Faris Mango, principal software engineering manager for infrastructure and engineering services, Microsoft Digital

For FinOps managers, the value is more high-level. They are responsible for overseeing tens of services featuring vast volumes of Azure usage across storage and compute while managing strict budgets. That requires constant vigilance.

Switching context from one dashboard to another to track different Azure management groups was a constant hassle for them. Now, they use the Azure FinOps Budget Agent to get an up-to-date view of the overall spend picture. It gives them a place to start. From there, they can drill down if he sees any abnormalities.

“It’s taking me less time to do analysis and come up with accurate numbers,” Mango says. “And the enhanced user experience just feels more natural, like you’re asking questions conversationally rather than engaging with a dashboard.”

The arrival of the Azure FinOps Budget Agent is just one example of how agents take your context and get your people the answers they care about faster at less cost.

Benefits like these are spreading across teams throughout Microsoft. Overall, we’ve been able to save 10–12 percent of our overall Azure cost footprint for Microsoft Digital, and individual users are thrilled at the amount of time and effort they’re saving.

“Now the info is at people’s fingertips. The advantage of an agent is that users don’t have to understand a complex UI, so they can get quick answers and get back to work.”

Shadab Beg, principal software engineering manager, International Sovereign Cloud Expansion

Five key strategies for building an API-based agent

After seeing what we’ve accomplished with API-based agents, you might be wondering how to put them into action at your organization. This step-by-step guide can help you get there.

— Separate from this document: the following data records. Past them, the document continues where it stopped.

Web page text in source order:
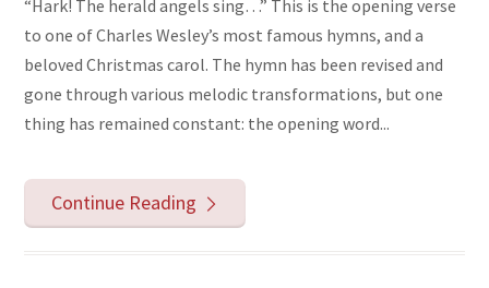
“Hark! The herald angels sing…” This is the opening verse
to one of Charles Wesley’s most famous hymns, and a
beloved Christmas carol. The hymn has been revised and
gone through various melodic transformations, but one
thing has remained constant: the opening word...
Continue Reading
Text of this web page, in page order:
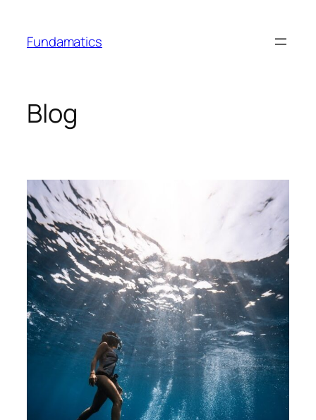
content
Fundamatics
Blog
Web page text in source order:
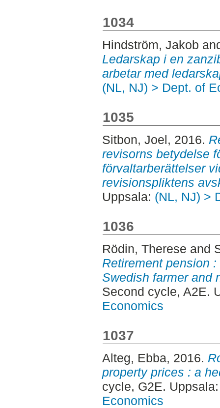
1034
Hindström, Jakob
Ledarskap i en
arbetar med
(NL, NJ) > Dept. of
1035
Sitbon, Joel, 2016.
revisorns betydelse
förvaltarberättelser
revisionspliktens
Uppsala: (NL, NJ) >
1036
Rödin, Therese and
Retirement pension
Swedish farmer and
Second cycle, A2E.
Economics
1037
Alteg, Ebba, 2016.
property prices : a
cycle, G2E.
Economics
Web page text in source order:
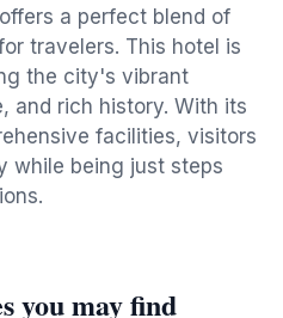
a perfect blend of
travelers. This hotel is
the city's vibrant
and rich history. With its
facilities, visitors
while being just steps
you may find
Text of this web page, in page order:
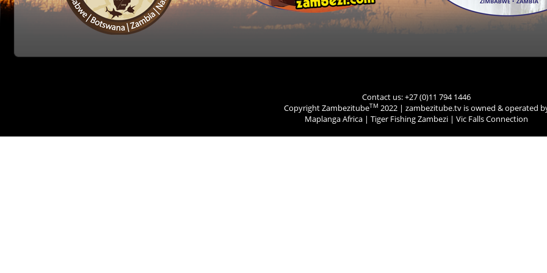
Contact us: +27 (0)11 794 1446
Copyright ZambezitubeTM 2022 | zambezitube.tv is owned & operated
Maplanga Africa | Tiger Fishing Zambezi | Vic Falls Connection
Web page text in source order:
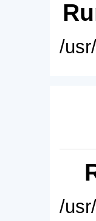
/
/
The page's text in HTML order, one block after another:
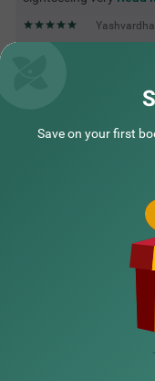
Questions & Answers
Top rated Treebos
Save on your first
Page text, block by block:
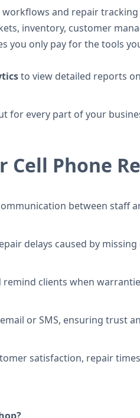
workflows and repair
inventory, customer
you only pay for the tools
to view detailed reports
for every part of your
Phone
between staff
delays caused by
clients when
or SMS, ensuring trust
satisfaction, repair
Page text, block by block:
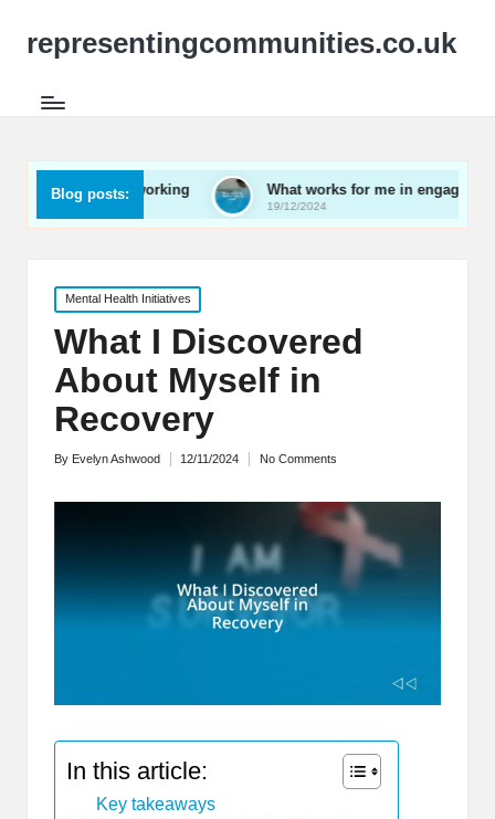
representingcommunities.co.uk
Blog posts:
networking What works for me in engaging youth
19/12/2024
Posted
in
Mental Health Initiatives
What I Discovered
About Myself in
Recovery
Posted
By Evelyn Ashwood 12/11/2024 No Comments
In this article:
Key takeaways
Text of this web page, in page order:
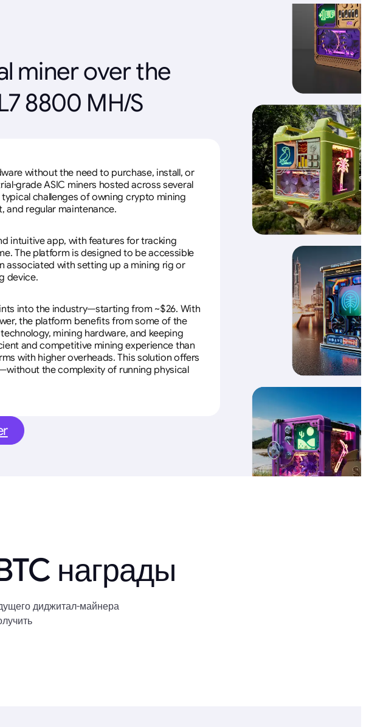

Building an API-based agent needs to fulfill multiple requirements. It has to expose APIs, align with real user needs, integrate seamlessly with Microsoft 365 Copilot, and work reliably, efficiently, and scalably. Achieving those outcomes depends on five key strategies.

Start with user intent, not the API

Start by asking a simple but powerful question: What will users actually ask your agent? Instead of designing the API first, flip the process:

• Gather real user queries to understand actual use cases.
• Refine the queries using prompt engineering techniques to align them with expected AI behavior.
• Design the API to provide structured responses to those refined queries.

By starting with user intent, you ensure your agent answers real user questions directly, avoids over-engineering unnecessary endpoints, and delivers meaningful results without excessive back-end processing.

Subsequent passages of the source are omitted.